Casey Ruth T, Warren Anne Y, Martin Jose Ezequiel, Challis Benjamin G, Rattenberry Eleanor, Whitworth James, Andrews Katrina A, Roberts Thomas, Clark Graeme R, West Hannah, Smith Philip S, Docquier France M, Rodger Fay, Murray Vicki, Simpson Helen L, Wallis Yvonne, Giger Olivier, Tran Maxine, Tomkins Susan, Stewart Grant D, Park Soo-Mi, Woodward Emma R, Maher Eamonn R
Department of Medical Genetics, University of Cambridge and National Institute for Health Research Cambridge Biomedical Research Centre and Cancer Research UK Cambridge Centre, Cambridge CB2 OQQ, United Kingdom.
Department of Endocrinology, Cambridge University National Health Service (NHS) Foundation Trust, Cambridge CB2 OQQ, United Kingdom.
J Clin Endocrinol Metab. 2017 Nov 1;102(11):4013-4022. doi: 10.1210/jc.2017-00562.
The co-occurrence of pheochromocytoma (PC) and renal tumors was linked to the inherited familial cancer syndrome von Hippel-Lindau (VHL) disease more than six decades ago. Subsequently, other shared genetic causes of predisposition to renal tumors and to PC, paraganglioma (PGL), or head and neck paraganglioma (HNPGL) have been described, but case series of non-VHL-related cases of renal tumor and pheochromocytoma/paraganglioma tumor association syndrome (RAPTAS) are rare.
To determine the clinical and molecular features of non-VHL RAPTAS by literature review and characterization of a case series.
A review of the literature was performed and a retrospective study of referrals for investigation of genetic causes of RAPTAS.
Literature review revealed evidence of an association, in addition to VHL disease, between germline mutations in SDHB, SDHC, SDHD, TMEM127, and MAX genes and RAPTAS [defined here as the co-occurrence of tumors from both classes (PC/PGL/HNPGL and renal tumors) in the same individual or in first-degree relatives]. In both the literature review and our case series of 22 probands with non-VHL RAPTAS, SDHB mutations were the most frequent cause of non-VHL RAPTAS. A genetic cause was identified in 36.3% (8/22) of kindreds.
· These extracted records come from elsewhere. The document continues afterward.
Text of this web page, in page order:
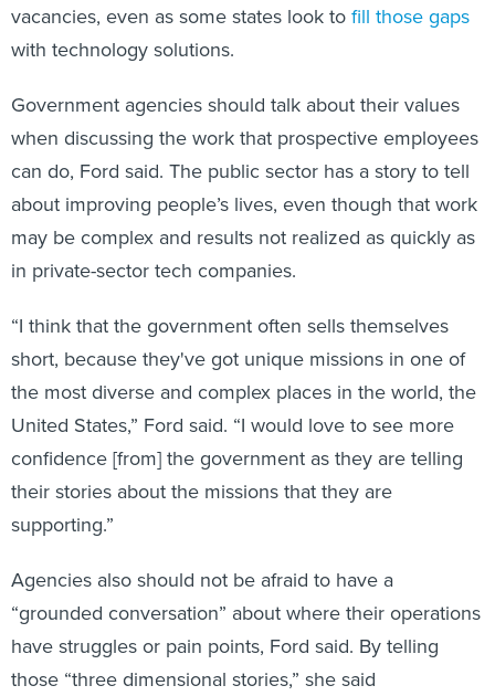
vacancies, even as some states look tofill those gaps
with technology solutions.
Government agencies should talk about their values
when discussing the work that prospective employees
can do, Ford said. The public sector has a story to tell
about improving people’s lives, even though that work
may be complex and results not realized as quickly as
in private-sector tech companies.
“I think that the government often sells themselves
short, because they've got unique missions in one of
the most diverse and complex places in the world, the
United States,” Ford said. “I would love to see more
confidence [from] the government as they are telling
their stories about the missions that they are
supporting.”
Agencies also should not be afraid to have a
“grounded conversation” about where their operations
have struggles or pain points, Ford said. By telling
those “three dimensional stories,” she said

Renal tumors and PC/PGL/HNPGL tumors share common molecular features and their co-occurrence in an individual or family should prompt genetic investigations. We report a case of MAX-associated renal cell carcinoma and confirm the role of TMEM127 mutations with renal cell carcinoma predisposition.
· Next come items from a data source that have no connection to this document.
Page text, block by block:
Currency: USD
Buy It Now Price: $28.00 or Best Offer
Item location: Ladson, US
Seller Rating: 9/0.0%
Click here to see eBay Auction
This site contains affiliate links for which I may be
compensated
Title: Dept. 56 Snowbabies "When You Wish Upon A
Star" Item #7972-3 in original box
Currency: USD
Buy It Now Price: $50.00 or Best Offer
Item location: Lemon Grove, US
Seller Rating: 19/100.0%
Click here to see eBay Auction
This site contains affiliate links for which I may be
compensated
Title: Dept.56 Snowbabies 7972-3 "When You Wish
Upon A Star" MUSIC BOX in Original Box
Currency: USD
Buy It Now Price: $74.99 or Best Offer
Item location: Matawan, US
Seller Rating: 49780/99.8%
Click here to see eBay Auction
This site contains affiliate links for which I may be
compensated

六十多年前,嗜铬细胞瘤(PC)与肾肿瘤的同时出现就与遗传性家族性癌症综合征冯希佩尔-林道(VHL)病相关联。随后,人们又描述了其他一些导致肾肿瘤以及PC、副神经节瘤(PGL)或头颈部副神经节瘤(HNPGL)易感性的共同遗传原因,但非VHL相关的肾肿瘤与嗜铬细胞瘤/副神经节瘤肿瘤关联综合征(RAPTAS)的病例系列却很罕见。
通过文献综述和一个病例系列的特征分析,确定非VHL型RAPTAS的临床和分子特征。
进行了文献综述,并对因RAPTAS遗传原因进行调查的转诊病例进行了回顾性研究。
文献综述显示,除了VHL病之外,SDHB、SDHC、SDHD、TMEM127和MAX基因的种系突变与RAPTAS(在此定义为同一人或一级亲属中同时出现两类肿瘤(PC/PGL/HNPGL和肾肿瘤))之间存在关联。在文献综述以及我们的22例非VHL型RAPTAS先证者病例系列中,SDHB突变都是非VHL型RAPTAS最常见的病因。在36.3%(8/22)的家族中确定了遗传原因。
肾肿瘤与PC/PGL/HNPGL肿瘤具有共同的分子特征,它们在个体或家族中的同时出现应促使进行基因调查。我们报告了1例与MAX相关的肾细胞癌病例,并证实了TMEM127突变在肾细胞癌易感性中的作用。